↓

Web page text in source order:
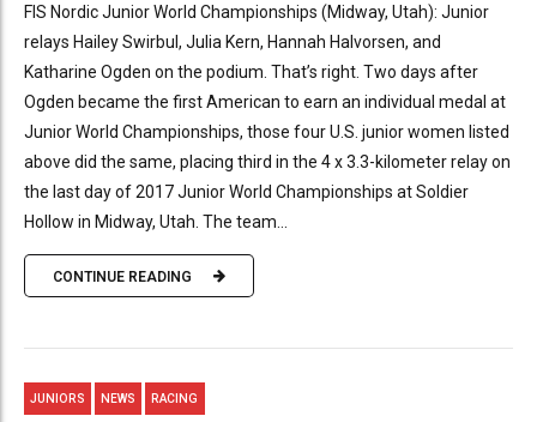
FIS Nordic Junior World Championships (Midway, Utah): Junior
relays Hailey Swirbul, Julia Kern, Hannah Halvorsen, and
Katharine Ogden on the podium. That’s right. Two days after
Ogden became the first American to earn an individual medal at
Junior World Championships, those four U.S. junior women listed
above did the same, placing third in the 4 x 3.3-kilometer relay on
the last day of 2017 Junior World Championships at Soldier
Hollow in Midway, Utah. The team...
CONTINUE READING
JUNIORS NEWS RACING
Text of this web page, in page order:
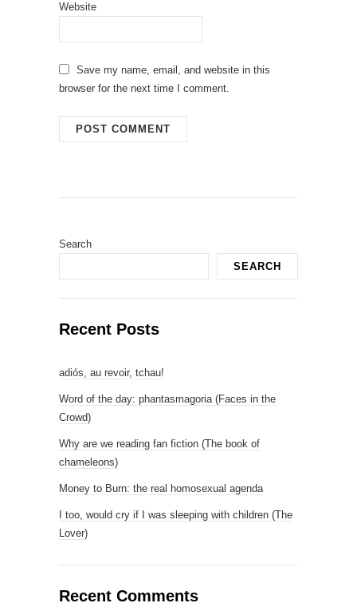
Website
Save my name, email, and website in this
browser for the next time I comment.
Search
SEARCH
Recent Posts
adiós, au revoir, tchau!
Word of the day: phantasmagoria (Faces in the
Crowd)
Why are we reading fan fiction (The book of
chameleons)
Money to Burn: the real homosexual agenda
I too, would cry if I was sleeping with children (The
Lover)
Recent Comments
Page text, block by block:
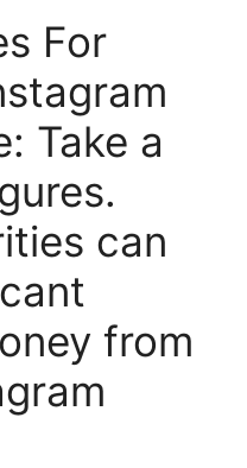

↑

(Exercise)
Nothing but the lines from the line with "Word of the day: phantasmagoria (Faces in the" through the last line of the listing should be copied, exactly and with both ends kept. Leave pictures out.

(Response area)
Word of the day: phantasmagoria (Faces in the
Crowd)
Why are we reading fan fiction (The book of
chameleons)
Money to Burn: the real homosexual agenda
I too, would cry if I was sleeping with children (The
Lover)
Recent Comments
Page text, block by block:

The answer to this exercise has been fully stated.